DEPLOYMODEL_YAML = "./deploymodel.yaml"


@dsl.pipeline(
    name="Taxifare",
    description="Train a ml model to predict the taxi fare in NY",
)
def pipeline(gcs_bucket_name="<bucket where data and model will be exported>"):

    bq2gcs_op = comp.load_component_from_file(BQ2GCS_YAML)
    bq2gcs = bq2gcs_op(
        input_bucket=gcs_bucket_name,
    )


"""
    trainjob_op = comp.load_component_from_file(TRAINJOB_YAML)
    trainjob = trainjob_op(
        input_bucket=gcs_bucket_name,
    )

    deploymodel_op = comp.load_component_from_file(DEPLOYMODEL_YAML)
    deploymodel = deploymodel_op(
        input_bucket=gcs_bucket_name,
    )

    trainjob.after(bq2gcs)
    deploymodel.after(trainjob)
"""

'\n    trainjob_op = comp.load_component_from_file(TRAINJOB_YAML)\n    trainjob = trainjob_op(\n        input_bucket=gcs_bucket_name,\n    )\n\n    deploymodel_op = comp.load_component_from_file(DEPLOYMODEL_YAML)\n    deploymodel = deploymodel_op(\n        input_bucket=gcs_bucket_name,\n    )\n\n    trainjob.after(bq2gcs)\n    deploymodel.after(trainjob)\n'

The pipeline function above is then used by the Kubeflow compiler to create a Kubeflow pipeline artifact that can be either uploaded to the Kubeflow cluster from the UI, or programatically, as we will do below:

In [52]:
compiler.Compiler().compile(pipeline, PIPELINE_TAR)

In [53]:
ls $PIPELINE_TAR

taxifare.tar.gz


If you untar and uzip this pipeline artifact, you'll see that the compiler has transformed the
Python description of the pipeline into yaml description!

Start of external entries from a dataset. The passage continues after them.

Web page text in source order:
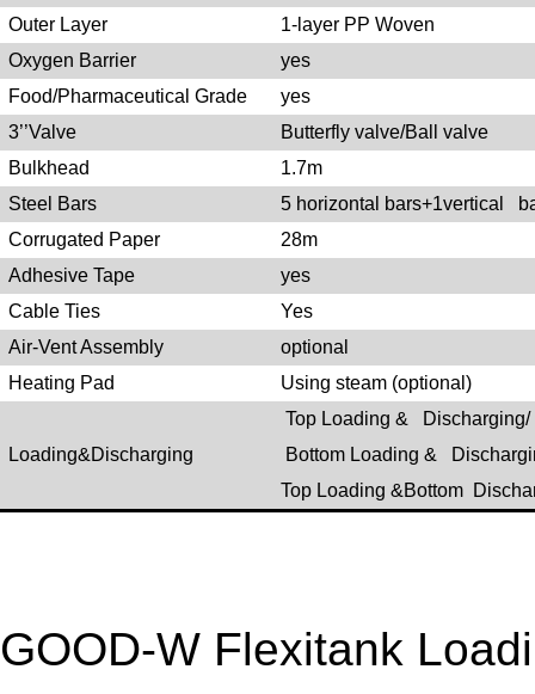
Outer Layer
1-layer PP Woven
Oxygen Barrier
yes
Food/Pharmaceutical Grade
yes
3’’Valve
Butterfly valve/Ball valve
Bulkhead
1.7m
Steel Bars
5 horizontal bars+1vertical
Corrugated Paper
28m
Adhesive Tape
yes
Cable Ties
Yes
Air-Vent Assembly
optional
Heating Pad
Using steam (optional)
Loading&Discharging
Top Loading & Discharging/
Bottom Loading &
Top Loading &Bottom
GOOD-W Flexitank
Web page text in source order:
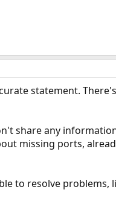
statement.
share any
missing ports,
to resolve problems,
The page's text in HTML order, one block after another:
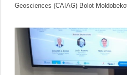
Geosciences (CAIAG) Bolot
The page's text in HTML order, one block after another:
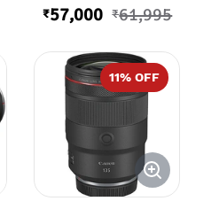
₹57,000 ₹61,995
11% OFF
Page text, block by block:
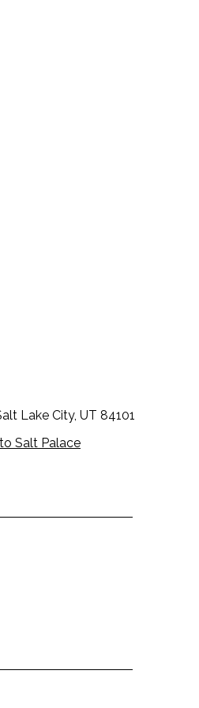
Lake City, UT 84101
Salt Palace
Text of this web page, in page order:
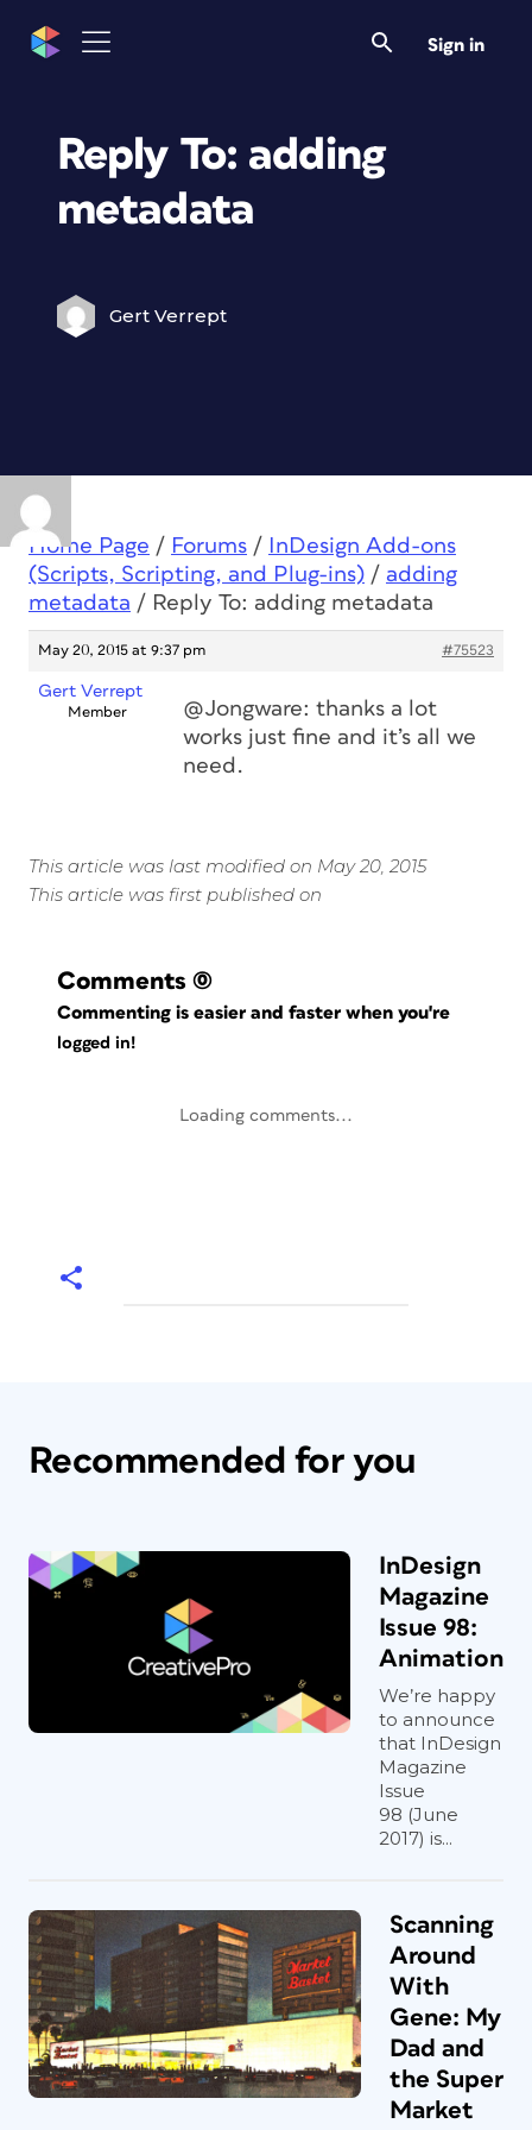
Sign in
Reply To: adding
metadata
Gert Verrept
Home Page / Forums /
InDesign Add-ons
(Scripts, Scripting, and Plug-ins) / adding
metadata / Reply To: adding metadata
May 20, 2015 at 9:37 pm #75523
Gert Verrept
Member
@Jongware: thanks a lot
works just fine and it’s all we
need.
This article was last modified on May 20, 2015
This article was first published on
Comments (0)
Commenting is easier and faster when you're
logged in!
Loading comments...
Recommended for you
InDesign
Magazine
Issue 98:
Animation
We’re happy
to announce
that InDesign
Magazine
Issue
98 (June
2017) is...
Scanning
Around
With
Gene: My
Dad and
the Super
Market
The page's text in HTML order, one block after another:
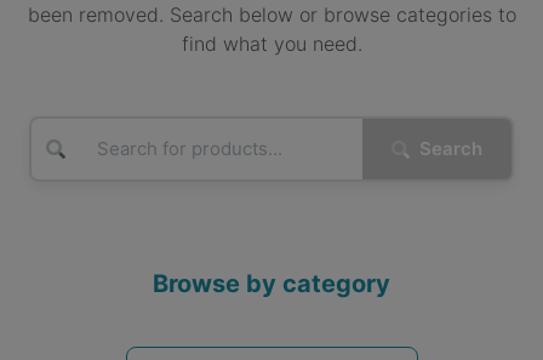
been removed. Search below or browse categories to
find what you need.
Search
Browse by category
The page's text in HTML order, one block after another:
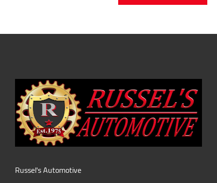
Russel's Automotive
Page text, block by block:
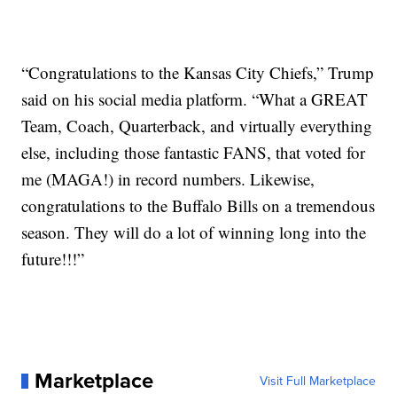
“Congratulations to the Kansas City Chiefs,” Trump
said on his social media platform. “What a GREAT
Team, Coach, Quarterback, and virtually everything
else, including those fantastic FANS, that voted for
me (MAGA!) in record numbers. Likewise,
congratulations to the Buffalo Bills on a tremendous
season. They will do a lot of winning long into the
future!!!”
Marketplace Visit Full Marketplace

Now let's feed Kubeflow with our pipeline and run it using our client:

In [54]:
# TODO 4
run = client.run_pipeline(
    experiment_id=exp.id,
    job_name="taxifare",
    pipeline_package_path="taxifare.tar.gz",
    params={
        "gcs_bucket_name": BUCKET,
    },
)

Have a look at the link to monitor the run. 

Now all the runs are nicely organized under the experiment in the UI, and new runs can be either manually launched or scheduled through the UI in a completely repeatable and traceable way!